にっぽん縦断 こころ旅
「忘れられない人たちがいた場所」
2017年秋の旅、「待ってました。」
正平さん、スタッフの皆さん、6年半ほんとうにお疲れさまです。
日ごろ電動自転車を愛用する身からすると正平チームさんは眩い存在です。
さて、わたしの「こころの場所」は、別府市の紙屋温泉です。
昭和30年代の別府は、新婚旅行の定番と言われ、団体客も多く桟橋に船が着くと観光客が溢れるように降りてきました。

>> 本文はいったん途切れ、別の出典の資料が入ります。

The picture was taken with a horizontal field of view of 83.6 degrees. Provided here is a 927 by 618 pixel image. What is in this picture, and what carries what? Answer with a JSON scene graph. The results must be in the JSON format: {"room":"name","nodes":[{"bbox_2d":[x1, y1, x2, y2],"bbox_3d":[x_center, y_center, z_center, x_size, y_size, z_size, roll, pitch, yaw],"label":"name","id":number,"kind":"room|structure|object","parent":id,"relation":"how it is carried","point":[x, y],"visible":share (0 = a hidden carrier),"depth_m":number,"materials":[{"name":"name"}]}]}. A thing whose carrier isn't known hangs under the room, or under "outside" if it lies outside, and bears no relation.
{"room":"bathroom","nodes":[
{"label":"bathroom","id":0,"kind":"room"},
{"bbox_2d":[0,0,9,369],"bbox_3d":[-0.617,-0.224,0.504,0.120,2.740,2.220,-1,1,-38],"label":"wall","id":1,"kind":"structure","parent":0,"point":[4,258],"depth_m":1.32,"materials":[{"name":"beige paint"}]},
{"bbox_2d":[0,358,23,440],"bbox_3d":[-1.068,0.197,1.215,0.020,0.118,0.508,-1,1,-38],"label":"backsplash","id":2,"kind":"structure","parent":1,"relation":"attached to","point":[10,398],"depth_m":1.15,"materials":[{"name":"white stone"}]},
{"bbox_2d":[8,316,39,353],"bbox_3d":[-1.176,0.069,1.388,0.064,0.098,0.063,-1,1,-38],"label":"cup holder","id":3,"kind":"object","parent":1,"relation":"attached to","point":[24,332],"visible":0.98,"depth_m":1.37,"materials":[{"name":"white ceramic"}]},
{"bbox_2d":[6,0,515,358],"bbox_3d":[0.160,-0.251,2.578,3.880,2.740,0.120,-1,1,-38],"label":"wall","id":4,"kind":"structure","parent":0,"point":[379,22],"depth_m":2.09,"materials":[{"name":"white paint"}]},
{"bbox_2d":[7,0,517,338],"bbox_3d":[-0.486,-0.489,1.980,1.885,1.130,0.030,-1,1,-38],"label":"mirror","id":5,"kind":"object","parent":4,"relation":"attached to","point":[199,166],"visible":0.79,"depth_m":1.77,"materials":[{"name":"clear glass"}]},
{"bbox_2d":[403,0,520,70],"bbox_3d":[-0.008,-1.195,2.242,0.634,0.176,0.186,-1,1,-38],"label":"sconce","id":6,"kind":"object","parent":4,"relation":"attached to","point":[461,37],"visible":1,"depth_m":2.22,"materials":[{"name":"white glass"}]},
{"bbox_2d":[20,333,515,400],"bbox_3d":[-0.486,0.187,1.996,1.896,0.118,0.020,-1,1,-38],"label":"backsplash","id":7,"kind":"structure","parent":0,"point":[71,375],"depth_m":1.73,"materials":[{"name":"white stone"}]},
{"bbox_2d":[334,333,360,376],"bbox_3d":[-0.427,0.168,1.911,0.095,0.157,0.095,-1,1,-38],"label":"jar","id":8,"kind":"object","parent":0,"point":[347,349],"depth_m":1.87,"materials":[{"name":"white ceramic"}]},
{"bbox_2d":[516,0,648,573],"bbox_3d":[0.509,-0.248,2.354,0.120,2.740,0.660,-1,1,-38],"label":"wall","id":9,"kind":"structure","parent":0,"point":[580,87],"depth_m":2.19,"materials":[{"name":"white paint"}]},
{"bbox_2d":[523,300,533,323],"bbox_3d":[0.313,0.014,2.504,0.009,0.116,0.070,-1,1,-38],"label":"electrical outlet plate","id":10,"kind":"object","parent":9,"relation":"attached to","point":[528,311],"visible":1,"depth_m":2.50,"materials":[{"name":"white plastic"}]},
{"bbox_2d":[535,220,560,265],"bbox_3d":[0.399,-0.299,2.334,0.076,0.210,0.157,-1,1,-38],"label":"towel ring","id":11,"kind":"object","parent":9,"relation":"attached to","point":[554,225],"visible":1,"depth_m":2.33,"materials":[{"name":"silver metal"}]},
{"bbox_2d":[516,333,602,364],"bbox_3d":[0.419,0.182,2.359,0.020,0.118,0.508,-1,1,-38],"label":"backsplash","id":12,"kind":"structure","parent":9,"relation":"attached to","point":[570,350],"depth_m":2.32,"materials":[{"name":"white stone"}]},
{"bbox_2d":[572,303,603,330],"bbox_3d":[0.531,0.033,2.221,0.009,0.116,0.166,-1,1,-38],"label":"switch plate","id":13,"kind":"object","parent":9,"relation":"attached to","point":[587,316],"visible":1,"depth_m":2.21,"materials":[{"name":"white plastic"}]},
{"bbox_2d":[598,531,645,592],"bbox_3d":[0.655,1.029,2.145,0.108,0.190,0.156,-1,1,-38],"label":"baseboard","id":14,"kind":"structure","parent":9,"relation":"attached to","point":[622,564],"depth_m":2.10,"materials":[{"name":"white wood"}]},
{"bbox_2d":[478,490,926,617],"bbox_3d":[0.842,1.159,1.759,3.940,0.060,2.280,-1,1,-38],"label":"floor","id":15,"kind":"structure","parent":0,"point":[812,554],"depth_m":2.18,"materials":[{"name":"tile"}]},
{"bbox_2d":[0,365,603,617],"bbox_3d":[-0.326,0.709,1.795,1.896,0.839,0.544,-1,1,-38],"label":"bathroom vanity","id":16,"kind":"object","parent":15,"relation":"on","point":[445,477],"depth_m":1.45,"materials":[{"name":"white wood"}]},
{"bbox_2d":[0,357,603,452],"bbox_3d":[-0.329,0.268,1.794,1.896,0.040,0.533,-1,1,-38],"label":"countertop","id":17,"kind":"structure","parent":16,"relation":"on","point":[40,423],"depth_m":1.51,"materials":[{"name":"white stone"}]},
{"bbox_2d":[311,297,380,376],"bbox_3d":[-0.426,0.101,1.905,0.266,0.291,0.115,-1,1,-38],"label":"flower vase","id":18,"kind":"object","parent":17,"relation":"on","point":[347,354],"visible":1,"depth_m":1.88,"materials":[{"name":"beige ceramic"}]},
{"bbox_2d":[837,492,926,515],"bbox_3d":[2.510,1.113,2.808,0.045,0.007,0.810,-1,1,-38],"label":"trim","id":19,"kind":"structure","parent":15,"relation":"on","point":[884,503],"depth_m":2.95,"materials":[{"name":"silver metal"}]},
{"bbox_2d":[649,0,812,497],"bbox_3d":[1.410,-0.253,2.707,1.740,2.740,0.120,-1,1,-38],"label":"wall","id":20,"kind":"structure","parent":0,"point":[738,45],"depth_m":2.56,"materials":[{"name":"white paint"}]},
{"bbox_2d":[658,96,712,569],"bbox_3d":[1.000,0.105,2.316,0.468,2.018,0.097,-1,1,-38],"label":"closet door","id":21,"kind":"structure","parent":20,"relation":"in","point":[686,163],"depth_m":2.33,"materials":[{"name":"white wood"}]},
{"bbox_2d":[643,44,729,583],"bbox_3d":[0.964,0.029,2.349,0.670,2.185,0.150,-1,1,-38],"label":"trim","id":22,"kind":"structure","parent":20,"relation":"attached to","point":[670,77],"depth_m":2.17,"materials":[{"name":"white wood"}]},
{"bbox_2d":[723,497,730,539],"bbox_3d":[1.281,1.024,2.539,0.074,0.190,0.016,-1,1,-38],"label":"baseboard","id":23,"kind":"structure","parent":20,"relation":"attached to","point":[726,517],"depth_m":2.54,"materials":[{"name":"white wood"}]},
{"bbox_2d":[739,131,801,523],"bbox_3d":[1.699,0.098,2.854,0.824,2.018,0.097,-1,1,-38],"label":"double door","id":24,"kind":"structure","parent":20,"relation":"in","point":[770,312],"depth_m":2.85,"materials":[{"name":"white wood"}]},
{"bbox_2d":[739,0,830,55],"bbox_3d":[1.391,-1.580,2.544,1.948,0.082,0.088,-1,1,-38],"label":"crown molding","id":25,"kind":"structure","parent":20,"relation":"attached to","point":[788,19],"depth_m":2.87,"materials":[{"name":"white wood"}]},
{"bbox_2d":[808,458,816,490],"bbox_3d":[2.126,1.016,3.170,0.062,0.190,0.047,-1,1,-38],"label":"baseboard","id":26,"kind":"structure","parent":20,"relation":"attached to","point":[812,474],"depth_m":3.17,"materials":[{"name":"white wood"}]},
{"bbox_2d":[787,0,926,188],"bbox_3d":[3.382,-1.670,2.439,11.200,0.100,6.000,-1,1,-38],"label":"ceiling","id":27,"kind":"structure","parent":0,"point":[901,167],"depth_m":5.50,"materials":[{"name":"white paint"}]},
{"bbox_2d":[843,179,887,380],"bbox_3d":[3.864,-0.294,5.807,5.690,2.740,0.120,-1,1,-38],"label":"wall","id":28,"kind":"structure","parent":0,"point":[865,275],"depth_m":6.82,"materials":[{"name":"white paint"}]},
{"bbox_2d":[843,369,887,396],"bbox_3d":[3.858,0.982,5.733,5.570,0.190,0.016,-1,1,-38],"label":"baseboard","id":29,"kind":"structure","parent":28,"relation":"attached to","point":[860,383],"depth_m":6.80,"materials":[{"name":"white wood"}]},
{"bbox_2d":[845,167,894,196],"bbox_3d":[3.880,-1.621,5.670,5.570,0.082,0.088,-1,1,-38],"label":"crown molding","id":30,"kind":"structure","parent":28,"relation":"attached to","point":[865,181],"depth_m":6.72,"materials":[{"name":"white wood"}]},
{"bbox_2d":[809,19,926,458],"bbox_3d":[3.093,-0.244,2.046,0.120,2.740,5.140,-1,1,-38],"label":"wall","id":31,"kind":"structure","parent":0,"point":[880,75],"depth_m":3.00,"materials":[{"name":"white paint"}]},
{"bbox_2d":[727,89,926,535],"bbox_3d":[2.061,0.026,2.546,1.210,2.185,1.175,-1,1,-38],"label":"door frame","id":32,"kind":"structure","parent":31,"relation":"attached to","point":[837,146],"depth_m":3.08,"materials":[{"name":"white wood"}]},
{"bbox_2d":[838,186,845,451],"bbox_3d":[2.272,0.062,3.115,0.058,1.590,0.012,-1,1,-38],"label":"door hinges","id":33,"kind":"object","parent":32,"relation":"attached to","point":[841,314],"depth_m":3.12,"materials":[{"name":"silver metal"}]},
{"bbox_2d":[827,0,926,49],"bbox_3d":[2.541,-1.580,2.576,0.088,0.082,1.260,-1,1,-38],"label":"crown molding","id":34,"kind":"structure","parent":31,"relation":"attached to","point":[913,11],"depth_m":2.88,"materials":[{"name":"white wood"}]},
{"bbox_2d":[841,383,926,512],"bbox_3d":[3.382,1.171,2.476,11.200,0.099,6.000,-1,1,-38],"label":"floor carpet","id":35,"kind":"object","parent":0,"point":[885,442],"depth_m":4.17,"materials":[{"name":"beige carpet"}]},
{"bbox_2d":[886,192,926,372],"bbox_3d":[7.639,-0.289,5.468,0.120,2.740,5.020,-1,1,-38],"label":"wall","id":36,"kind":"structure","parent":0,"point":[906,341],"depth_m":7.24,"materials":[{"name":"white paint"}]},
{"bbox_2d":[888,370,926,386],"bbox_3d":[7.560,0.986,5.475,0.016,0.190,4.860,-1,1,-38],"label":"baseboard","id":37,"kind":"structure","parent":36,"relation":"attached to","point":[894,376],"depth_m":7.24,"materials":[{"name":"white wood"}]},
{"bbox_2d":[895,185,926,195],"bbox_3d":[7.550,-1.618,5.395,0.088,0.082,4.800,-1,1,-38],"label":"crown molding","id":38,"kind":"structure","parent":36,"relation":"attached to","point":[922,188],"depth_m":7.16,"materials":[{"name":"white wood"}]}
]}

昼間は地獄めぐり、陽が沈みネオンが灯ると雑多な人たちが温泉街を行き交い、それは賑やかでした。
そんな町中から一歩外れた路地裏に紙屋温泉があります。
共同浴場で元湯は飲むと胃腸に良いと言われ、入場料はたしか30回の回数券が300円でした。洗面器に手拭と石鹸で番台のおばちゃんに声をかけます。シャンプーなんて気の利いた物はありませんでした。

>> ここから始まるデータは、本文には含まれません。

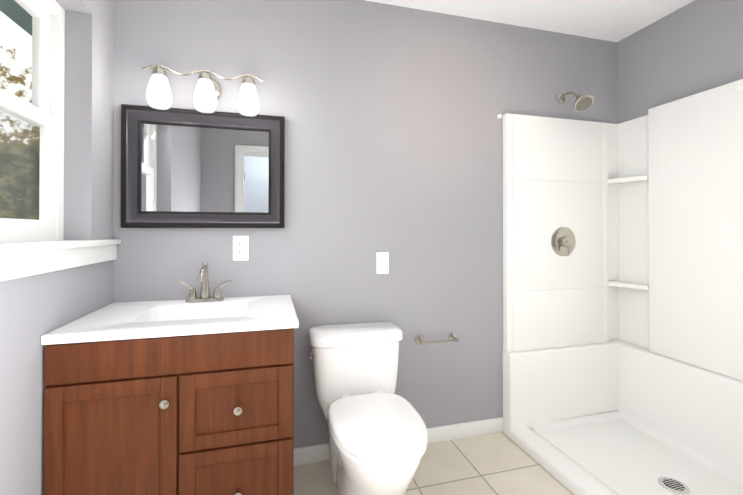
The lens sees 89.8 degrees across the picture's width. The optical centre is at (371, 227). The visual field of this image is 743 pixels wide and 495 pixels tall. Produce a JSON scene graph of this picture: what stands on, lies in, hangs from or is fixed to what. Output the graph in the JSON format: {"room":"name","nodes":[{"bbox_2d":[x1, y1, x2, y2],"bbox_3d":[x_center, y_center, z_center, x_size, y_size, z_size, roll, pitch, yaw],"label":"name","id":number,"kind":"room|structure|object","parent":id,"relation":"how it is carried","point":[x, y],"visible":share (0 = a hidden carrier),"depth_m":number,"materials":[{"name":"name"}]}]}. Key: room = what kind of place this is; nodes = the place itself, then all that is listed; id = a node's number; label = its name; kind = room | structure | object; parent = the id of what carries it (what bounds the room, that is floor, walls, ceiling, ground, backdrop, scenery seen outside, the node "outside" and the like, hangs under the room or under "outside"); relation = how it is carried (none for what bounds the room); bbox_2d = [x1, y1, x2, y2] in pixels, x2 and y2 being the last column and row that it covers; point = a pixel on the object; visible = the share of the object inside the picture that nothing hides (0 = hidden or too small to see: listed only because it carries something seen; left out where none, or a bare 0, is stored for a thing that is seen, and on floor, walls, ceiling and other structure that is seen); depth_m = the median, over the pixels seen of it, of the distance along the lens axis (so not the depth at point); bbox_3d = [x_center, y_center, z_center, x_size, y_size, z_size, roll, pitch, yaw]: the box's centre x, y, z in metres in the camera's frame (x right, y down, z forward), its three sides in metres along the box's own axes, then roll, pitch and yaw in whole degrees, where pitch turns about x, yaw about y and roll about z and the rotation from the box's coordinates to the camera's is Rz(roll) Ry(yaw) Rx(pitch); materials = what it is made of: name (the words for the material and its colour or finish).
{"room":"bathroom","nodes":[
{"label":"bathroom","id":0,"kind":"room"},
{"bbox_2d":[0,0,113,494],"bbox_3d":[-0.959,-0.020,0.600,0.150,2.447,2.250,0,0,-15],"label":"wall","id":1,"kind":"structure","parent":0,"point":[34,309],"depth_m":1.47,"materials":[{"name":"grey paint"}]},
{"bbox_2d":[0,0,31,35],"bbox_3d":[-1.260,-0.924,1.069,0.170,0.140,2.000,0,0,-15],"label":"eave","id":2,"kind":"object","parent":1,"relation":"attached to","point":[22,14],"depth_m":1.49,"materials":[{"name":"grey"}]},
{"bbox_2d":[0,0,64,243],"bbox_3d":[-1.131,-0.396,1.065,0.055,0.933,0.830,0,0,-15],"label":"window","id":3,"kind":"structure","parent":1,"relation":"in","point":[44,112],"depth_m":1.37,"materials":[{"name":"white wood"}]},
{"bbox_2d":[0,239,120,281],"bbox_3d":[-1.067,0.095,1.175,0.128,0.094,1.078,0,0,-15],"label":"window sill","id":4,"kind":"structure","parent":1,"relation":"attached to","point":[21,260],"depth_m":1.19,"materials":[{"name":"white wood"}]},
{"bbox_2d":[113,0,616,447],"bbox_3d":[0.206,-0.010,2.159,3.214,2.447,0.150,0,0,-15],"label":"wall","id":5,"kind":"structure","parent":0,"point":[393,134],"depth_m":2.03,"materials":[{"name":"grey paint"}]},
{"bbox_2d":[120,104,284,227],"bbox_3d":[-0.789,-0.280,1.792,0.723,0.562,0.037,0,0,-15],"label":"mirror","id":6,"kind":"object","parent":5,"relation":"attached to","point":[186,168],"visible":0.98,"depth_m":1.79,"materials":[{"name":"grey mirror"}]},
{"bbox_2d":[142,64,263,115],"bbox_3d":[-0.768,-0.631,1.733,0.515,0.192,0.165,0,0,-15],"label":"sconce","id":7,"kind":"object","parent":5,"relation":"attached to","point":[207,92],"visible":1,"depth_m":1.68,"materials":[{"name":"white glass"}]},
{"bbox_2d":[233,236,248,260],"bbox_3d":[-0.646,0.102,1.844,0.076,0.124,0.007,0,0,-15],"label":"electrical outlet plate","id":8,"kind":"object","parent":5,"relation":"attached to","point":[240,248],"visible":1,"depth_m":1.84,"materials":[{"name":"white plastic"}]},
{"bbox_2d":[376,252,388,273],"bbox_3d":[0.062,0.193,2.034,0.072,0.118,0.012,0,0,-15],"label":"switch plate","id":9,"kind":"object","parent":5,"relation":"attached to","point":[382,262],"visible":1,"depth_m":2.03,"materials":[{"name":"white plastic"}]},
{"bbox_2d":[293,417,502,465],"bbox_3d":[0.188,1.171,2.062,1.233,0.085,0.014,0,0,-15],"label":"baseboard","id":10,"kind":"structure","parent":5,"relation":"attached to","point":[311,454],"depth_m":2.12,"materials":[{"name":"white wood"}]},
{"bbox_2d":[415,333,459,344],"bbox_3d":[0.375,0.628,2.085,0.253,0.048,0.071,0,0,-15],"label":"rail","id":11,"kind":"object","parent":5,"relation":"attached to","point":[419,338],"visible":1,"depth_m":2.08,"materials":[{"name":"silver metal"}]},
{"bbox_2d":[293,432,575,494],"bbox_3d":[0.520,1.231,0.993,3.214,0.050,2.550,0,0,-15],"label":"floor","id":12,"kind":"structure","parent":0,"point":[501,463],"depth_m":1.84,"materials":[{"name":"tile"}]},
{"bbox_2d":[41,262,298,494],"bbox_3d":[-0.720,0.683,1.520,0.792,1.052,0.585,0,0,-15],"label":"bathroom vanity","id":13,"kind":"object","parent":12,"relation":"on","point":[193,394],"visible":1,"depth_m":1.28,"materials":[{"name":"brown wood"}]},
{"bbox_2d":[308,322,427,494],"bbox_3d":[-0.018,0.857,1.613,0.467,0.706,0.759,0,0,-15],"label":"toilet","id":14,"kind":"object","parent":12,"relation":"on","point":[377,434],"visible":1,"depth_m":1.60,"materials":[{"name":"white ceramic"}]},
{"bbox_2d":[497,79,742,494],"bbox_3d":[1.388,0.178,1.610,0.912,2.064,1.521,0,0,-15],"label":"shower","id":15,"kind":"object","parent":12,"relation":"on","point":[623,308],"visible":1,"depth_m":2.18,"materials":[{"name":"white plastic"}]},
{"bbox_2d":[365,0,693,41],"bbox_3d":[0.520,-1.266,1.010,3.214,0.050,2.550,0,0,-15],"label":"ceiling","id":16,"kind":"structure","parent":0,"point":[614,20],"depth_m":2.14,"materials":[{"name":"white paint"}]},
{"bbox_2d":[617,0,742,123],"bbox_3d":[1.998,-0.015,1.402,0.150,2.447,2.250,0,0,-15],"label":"wall","id":17,"kind":"structure","parent":0,"point":[693,48],"depth_m":2.09,"materials":[{"name":"grey paint"}]},
{"label":"outside","id":18,"kind":"structure","parent":0,"visible":0},
{"bbox_2d":[0,11,39,219],"bbox_3d":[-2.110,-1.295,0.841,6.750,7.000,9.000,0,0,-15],"label":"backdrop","id":19,"kind":"structure","parent":18,"point":[22,82],"depth_m":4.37,"materials":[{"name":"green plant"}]}
]}

早朝は常連さんが朝湯、午後は夜の仕事人たちが出勤前の準備で一風呂浴びに、夕方からは仕事を終えた人たちで溢れ賑やかで芋の子を洗うようでした。男湯と女湯の間で声を掛けあい石鹸が行き交います。
男湯と女湯の間は腰から上が すりガラスでした。
中学生になったある日、女湯から聞きなれた同級生の声がします。
ふと見ると彼女が影絵のようにガラスに写っていました。
土地柄、入浴客には倶利伽羅紋々のお兄さんや、湯上りにさらしをきつく巻くおじさんがいて、その格好良さに見とれました。
わけも分がらずに大人たちの世間話を聞き、老人の弛んだ皮膚を見て人はこうして歳をとるのだと子供なりに妙に悟ったりしました。
一人っ子で両親と三人家族だった少年を温泉町の大人たちが育ててくれました。いわば紙屋温泉が青春の門でした。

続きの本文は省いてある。